Quantum mechanics is currently the best and most accurate theory used by physicists to describe the world around us. Its characteristic feature, however, is the abstract mathematical language of quantum mechanics, notoriously leading to serious interpretational problems. The view of reality proposed by this theory is still a subject of scientific dispute that, over time, is only becoming hotter and more interesting. New research motivation and intriguing questions are brought forth by a fresh perspective resulting from the standpoint of quantum information and the enormous progress of experimental techniques. These allow verification of the conclusions drawn from subtle thought experiments directly related to the problem of interpretation. Moreover, researchers are now making enormous progress in the field of quantum communication and quantum computer technology, which significantly draws on non-classical resources offered by quantum mechanics.
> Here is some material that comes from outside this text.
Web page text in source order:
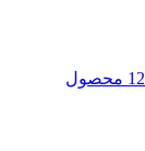
12 محصول

Pawel Blasiak from the Institute of Nuclear Physics of the Polish Academy of Sciences in Krakow and Marcin Markiewicz from the University of Gdansk focus on analyzing widely accepted paradigms and theoretical concepts regarding the basics and interpretation of quantum mechanics. The researchers are trying to determine to what extent the intuitions used to describe quantum mechanical processes are justified in a realistic view of the world. For this purpose, they try to clarify specific theoretical ideas, often functioning in the form of vague intuitions, using the language of mathematics. This approach often results in the appearance of inspiring paradoxes. Of course, the more basic the concept to which a given paradox relates, the better, because it opens up new doors to deeper understanding a given problem.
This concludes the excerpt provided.